On the civil side, the issues involved with jury trials are quite different. Much of what makes civil procedure inefficient and hard to reform can ultimately be traced back to the fact that key decisions have to be deferred to a final trial before a jury that is unlikely to ever actually happen.

* * * *

Still, in the face of a blatant case of jury nullification in the prosecution of an armed militia that had engaged in treason (although the charges brought were less serious), it is hard to be too attached to the jury trial as an instrument of justice.
PORTLAND, Ore. — The leaders of an armed group who seized a national wildlife refuge in rural Oregon were acquitted Thursday in the 41-day standoff that brought new attention to a long-running dispute over control of federal lands in the U.S. West. A jury found brothers Ammon and Ryan Bundy not guilty a firearm in a federal facility and conspiring to impede federal workers from their jobs at the Malheur National Wildlife Refuge, 300 miles southeast of Portland where the trial took place. Five co-defendants also were tried one or both of the charges. . . . 
The armed occupiers were allowed to come and go for several weeks as authorities tried to avoid bloodshed seen in past standoffs. . . . The group began occupying the bird sanctuary in remote southeastern Oregon on Jan. 2. They objected to prison sentences handed down to Dwight and Steven Hammond, two local ranchers convicted of setting fires. They demanded the government free the father and son and relinquish control of public lands to local officials. Ammon Bundy gave frequent news conferences and the group used social media in a mostly unsuccessful effort to get others to join them. The Bundys and other key figures were arrested in a Jan. 26 traffic stop outside the refuge that ended with police fatally shooting Robert “LaVoy” Finicum, an occupation spokesman. Most occupiers left after his death, but four holdouts remained until Feb. 11, when they surrendered after a lengthy negotiation. 
At trial, the case was seemingly open-and-shut. There was no dispute the group seized the refuge, established armed patrols and vetted those who visited. “Ladies and gentlemen, this case is not a whodunit,” Assistant U.S. Attorney Ethan Knight said in his closing argument, arguing that the group decided to take over a federal workplace that didn’t belong to them. 
On technical grounds, the defendants said they never discussed stopping individual workers from accessing their offices but merely wanted the land and the buildings. On emotional grounds, Ammon Bundy and other defendants argued that the takeover was an act of civil disobedience against an out-of-control federal government that has crippled the rural West. Federal prosecutors took two weeks to present their case, finishing with a display of more than 30 guns seized after the standoff. An FBI agent testified that 16,636 live rounds and nearly 1,700 spent casings were found. 
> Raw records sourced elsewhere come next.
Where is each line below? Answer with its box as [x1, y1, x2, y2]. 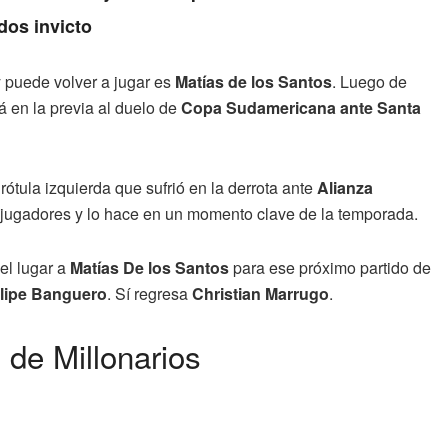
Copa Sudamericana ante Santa [181, 96, 421, 120]
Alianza [317, 176, 373, 200]
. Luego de [332, 70, 407, 94]
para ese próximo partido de [229, 256, 431, 280]
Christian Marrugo [192, 282, 329, 306]
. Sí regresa [107, 282, 192, 306]
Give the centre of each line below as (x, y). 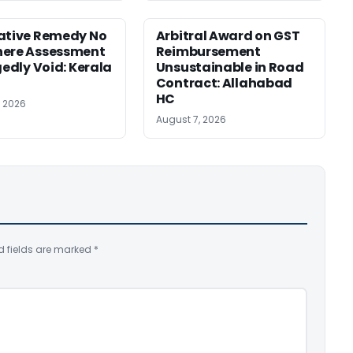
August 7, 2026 (191, 119)
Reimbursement (208, 52)
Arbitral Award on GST (228, 36)
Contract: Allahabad (224, 83)
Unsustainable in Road (230, 67)
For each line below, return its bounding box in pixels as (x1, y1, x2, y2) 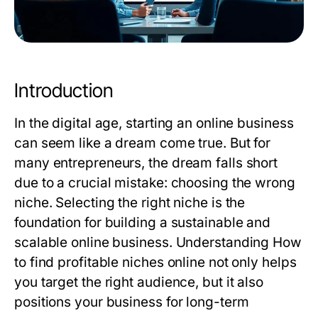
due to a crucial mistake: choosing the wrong (14, 175, 295, 192)
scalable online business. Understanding (14, 234, 273, 251)
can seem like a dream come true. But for (14, 135, 271, 152)
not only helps (204, 254, 297, 271)
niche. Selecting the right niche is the (14, 194, 246, 212)
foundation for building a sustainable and (14, 214, 271, 231)
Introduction (14, 79, 114, 103)
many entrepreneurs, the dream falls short (14, 155, 278, 172)
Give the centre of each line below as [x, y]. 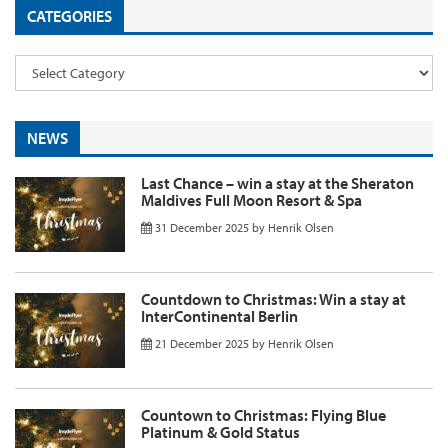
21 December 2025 [202, 343]
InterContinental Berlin [219, 315]
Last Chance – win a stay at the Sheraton [277, 182]
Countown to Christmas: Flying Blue [263, 414]
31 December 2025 [202, 227]
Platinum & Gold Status [220, 431]
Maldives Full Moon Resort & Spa [251, 199]
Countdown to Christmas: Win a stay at [273, 298]
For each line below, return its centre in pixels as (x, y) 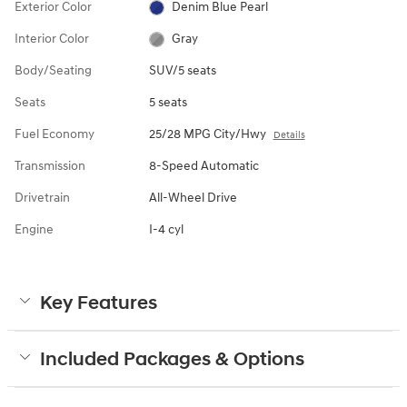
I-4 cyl (166, 229)
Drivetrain (42, 197)
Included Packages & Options (172, 359)
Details (289, 134)
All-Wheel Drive (193, 197)
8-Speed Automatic (203, 165)
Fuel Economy (55, 134)
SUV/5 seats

Bundy testified in his defense, spending three days amplifying his belief that government overreach is destroying Western communities that rely on the land. He said the plan was to take ownership of the refuge by occupying it for a period of time and then turn it over to local officials to use as they saw fit. Bundy also testified that the occupiers carried guns because they would have been arrested immediately otherwise and to protect themselves against possible government attack. Ryan Bundy, who acted his own attorney, did not testify.
Authorities had charged 26 occupiers with conspiracy. Eleven pleaded guilty, and another had the charge dropped. Seven defendants chose not to be tried at this time. Their trial is scheduled to begin Feb. 14.
Despite the fact that the trial was held in Portland, the jury pool drew from all over the state and not just this coastal urban center.